Search code examples
pythonpandasdataframeviewcopy

Why does .loc/.iloc return a copy and how can I make it return a view Pandas DataFrame?


I have a class containing a pandas.DataFrame and a method that returns subset of it's columns. I want to get a view, not a copy.

class Data:
    def __init__(self, path, selected_features):
        df = pandas.read_excel(path)
        self._features = df[selected_features].astype("float64") # df[selected_features] is only int64  and float64

    def features(self):
        return self._features.iloc[, 0:2] # for simplicity let's just return 2 columns

Using np.shares_memory()I've established that it returns a copy.

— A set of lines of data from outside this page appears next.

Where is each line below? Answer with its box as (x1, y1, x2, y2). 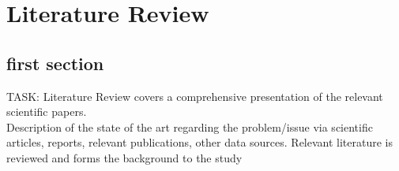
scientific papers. (6, 103, 87, 120)
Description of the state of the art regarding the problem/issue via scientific (6, 118, 373, 135)
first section (6, 50, 104, 75)
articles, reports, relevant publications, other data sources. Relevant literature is (6, 134, 393, 151)
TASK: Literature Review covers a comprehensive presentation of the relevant (6, 87, 383, 104)
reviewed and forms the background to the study (6, 149, 243, 165)
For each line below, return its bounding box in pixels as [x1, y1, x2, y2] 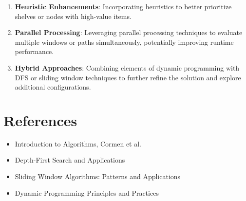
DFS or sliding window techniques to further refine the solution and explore [15, 72, 241, 82]
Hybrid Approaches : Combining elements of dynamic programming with [15, 62, 240, 73]
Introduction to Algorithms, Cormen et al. [15, 138, 142, 148]
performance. [15, 46, 54, 56]
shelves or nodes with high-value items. [15, 11, 132, 21]
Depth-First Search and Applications [15, 155, 125, 165]
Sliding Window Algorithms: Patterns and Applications [15, 171, 181, 182]
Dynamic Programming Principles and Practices [15, 187, 159, 198]
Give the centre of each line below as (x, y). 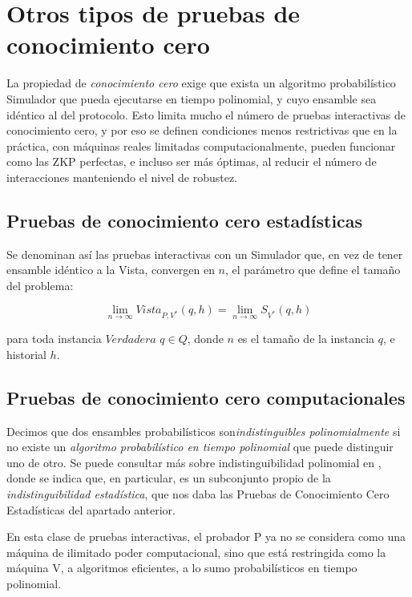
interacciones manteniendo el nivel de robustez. (122, 177)
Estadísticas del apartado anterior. (91, 509)
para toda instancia (54, 339)
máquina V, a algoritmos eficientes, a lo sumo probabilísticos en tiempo (182, 568)
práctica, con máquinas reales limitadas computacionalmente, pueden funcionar (201, 145)
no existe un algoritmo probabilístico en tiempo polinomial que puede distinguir (200, 447)
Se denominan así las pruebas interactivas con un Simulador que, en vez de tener (205, 254)
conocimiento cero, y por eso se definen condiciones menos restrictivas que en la (202, 130)
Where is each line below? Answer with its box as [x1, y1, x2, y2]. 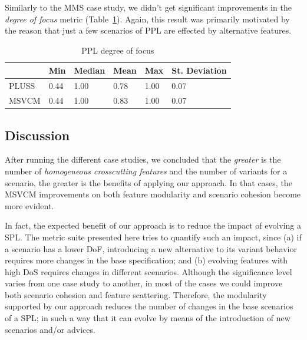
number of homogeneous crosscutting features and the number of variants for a [5, 164, 288, 177]
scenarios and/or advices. [5, 323, 95, 335]
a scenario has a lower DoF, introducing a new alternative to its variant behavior [5, 242, 297, 255]
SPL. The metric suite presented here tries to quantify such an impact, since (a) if [5, 230, 302, 243]
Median [74, 64, 105, 77]
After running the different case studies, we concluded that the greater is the [5, 153, 281, 166]
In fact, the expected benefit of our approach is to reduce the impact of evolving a [5, 219, 302, 232]
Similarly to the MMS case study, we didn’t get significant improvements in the [5, 1, 292, 13]
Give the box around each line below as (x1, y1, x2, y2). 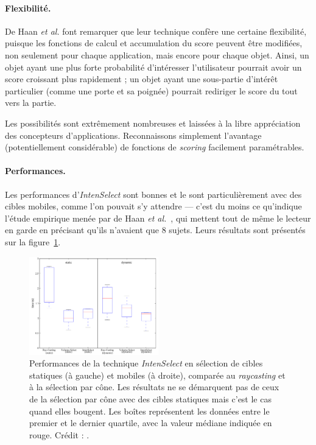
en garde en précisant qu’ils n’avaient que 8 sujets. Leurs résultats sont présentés (5, 223, 306, 236)
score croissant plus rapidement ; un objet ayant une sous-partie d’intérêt (5, 72, 278, 85)
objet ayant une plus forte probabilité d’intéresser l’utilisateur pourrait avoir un (5, 60, 302, 73)
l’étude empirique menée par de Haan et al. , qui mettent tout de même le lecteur (5, 211, 311, 224)
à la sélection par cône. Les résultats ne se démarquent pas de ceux (29, 380, 279, 393)
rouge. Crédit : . (29, 428, 90, 441)
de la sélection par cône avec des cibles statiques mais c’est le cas (29, 392, 272, 405)
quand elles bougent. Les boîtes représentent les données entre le (29, 404, 270, 417)
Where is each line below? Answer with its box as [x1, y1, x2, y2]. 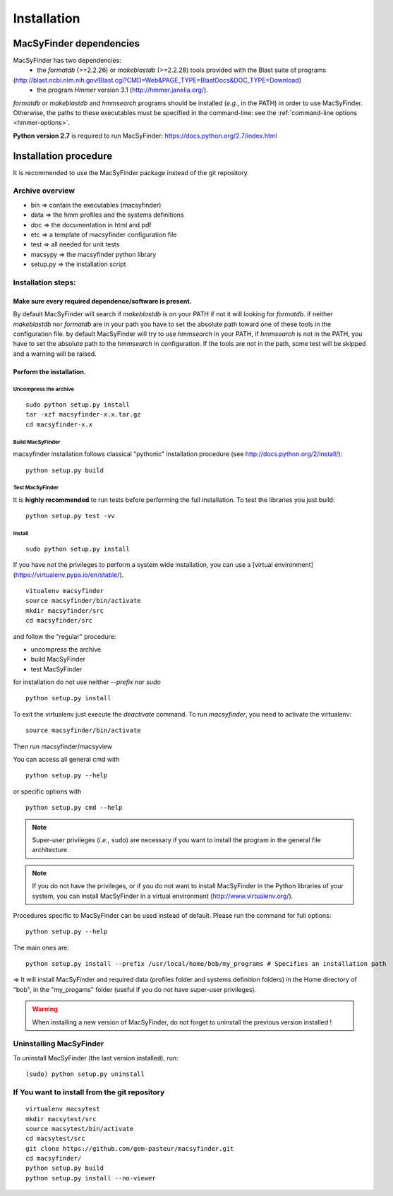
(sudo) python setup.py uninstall [25, 1070, 145, 1078]
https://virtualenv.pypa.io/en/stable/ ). [15, 570, 124, 579]
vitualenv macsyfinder [25, 587, 104, 594]
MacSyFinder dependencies [13, 37, 140, 49]
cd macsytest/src [25, 1135, 85, 1143]
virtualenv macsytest [25, 1105, 100, 1113]
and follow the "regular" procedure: [13, 632, 116, 640]
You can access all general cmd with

data = Data(path, selected_features)
print(np.shares_memory(data._features, data.features()))
# False
print(np.shares_memory(data._features, data._features.iloc[:,0:2]))
# False

I've tried using .loc and it yields the same result.

Why is it returning a copy and how can I make it return a view.

Note: I've seen the docs and thread 1, thread 2 and thread 3 - none helped me resolve the issue.


Solution

  • There are some errors in your code:

    • data._features does not exist in your code, maybe data.labels?
    • labels.iloc[0:2] does not return 2 columns but 2 rows.

    Why does .loc/.iloc return a copy

    Or not?

    >>> df = pd.DataFrame(np.random.random((10, 4)), columns=list('ABCD')).copy()
    
    >>> df._is_view
    False
    
    >>> df._is_copy
    None
    
    >>> hex(id(df))
    '0x7fd3c7a5ba60'
    
    >>> df.iloc[:, 0:2]._is_view
    True
    
    >>> df.iloc[:, 0:2]._is_copy
    <weakref at 0x7fd43731c540; to 'DataFrame' at 0x7fd3c7a5ba60>
    
    >>> np.shares_memory(df, df.iloc[0:2])
    True
    
    >>> np.shares_memory(df, df.iloc[0:2].copy())
    False
    

    Note: copy() is important to avoid SettingWithCopyWarning because Pandas keeps a reference to the source DataFrame.